Medical offices are filling space vacated by retail
By John Caulfield, Senior Editor
The 1.2 million-sf shopping mall Rosedale Center in Roseville, Minn., yesterday disclosed its plans for a $100 million-plus expansion that will add a hotel, grocery, multifamily housing, fitness centers, restaurants, coworking spaces, more retail, and a medical office building.
Within the $400 billion global market for healthcare construction, two-fifths of all new retail transactions are for medical offices, compared to 2% a decade ago, according to recent AIA estimates. The number of medical centers in retail space—which Accenture put at 2,800 in 2017, compared to 351 in 2006—could nearly double by 2022, according to JLL projections.
As more developers, landowners, and retail strip owners look for ways to bring a medical facility to their properties, “nontraditional retail spaces for healthcare services are expected to continue to rise in popularity,” predicts JLL in its 2019 research report “Retail and the New Healthcare Consumer.”
Medical office buildings reflect the 'Amazon effect'
That medical offices are finding their way into empty retail space partly reflects the “Amazon effect” that has made online ordering a prevalent mode of shopping and has left bricks-and-mortar vacancies in its wake.
“Healthcare is seeking out locations that are convenient and accessible to their patients,” explains Steve Barry, president of Rendina Healthcare Real Estate, a developer based in Jupiter, Fla. “Retail often has great visibility, great access to traffic count, and plenty of parking.”
Rendina has been exploring this trend for a while now, he says. A few years ago, the firm developed a project for Hilton Head Regional Healthcare in South Carolina that placed a 60,000-sf outpatient facility inside a vacated Publix supermarket with a shopping mall.
Rendina is currently in the process of developing a project that will create an 80,000-sf healthcare facility within a regional shopping mall that Barry says is repositioning itself as a lifestyle center that includes entertainment and grocery venues.
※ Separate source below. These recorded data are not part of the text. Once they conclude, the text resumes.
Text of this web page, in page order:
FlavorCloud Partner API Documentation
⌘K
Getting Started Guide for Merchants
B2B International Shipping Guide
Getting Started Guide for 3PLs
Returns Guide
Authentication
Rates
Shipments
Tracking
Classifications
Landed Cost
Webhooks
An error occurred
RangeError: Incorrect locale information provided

Barry couldn’t identify the location or client for this project, but says its construction should start next year.
Retrofitting a retail store for conversion to a medical office depends on the level of care being provided, which may have structural and air ventilation requirements, says Barry.
From a land-pricing and operational cost standpoint, moving healthcare into retail could actually be more expensive than, say, opening a stand-alone facility, because retail stores, says Barry, are generally in higher-density (and higher-rent) locations.
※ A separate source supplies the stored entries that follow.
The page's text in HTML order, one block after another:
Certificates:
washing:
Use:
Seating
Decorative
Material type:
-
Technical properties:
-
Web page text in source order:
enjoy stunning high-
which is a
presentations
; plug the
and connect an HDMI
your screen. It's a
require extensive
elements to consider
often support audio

What’s more important, however, is attracting the right kinds of customers to these buildings. “Patients are exerting far more control over where they go for care,” he says.
Barry foresees this trend having some runway left. He expects to see new variations and models, too: for example, his firm is working on developing a hybrid urgent-emergency care facility under one roof, so that patients could access the appropriate care and be charged appropriately for it. Medical offices, says Barry, “would be part of this rehab mix.”
He believes that, despite technology advancements that allow patients to access care from their homes or phones, “healthcare in general will always have a need for space.”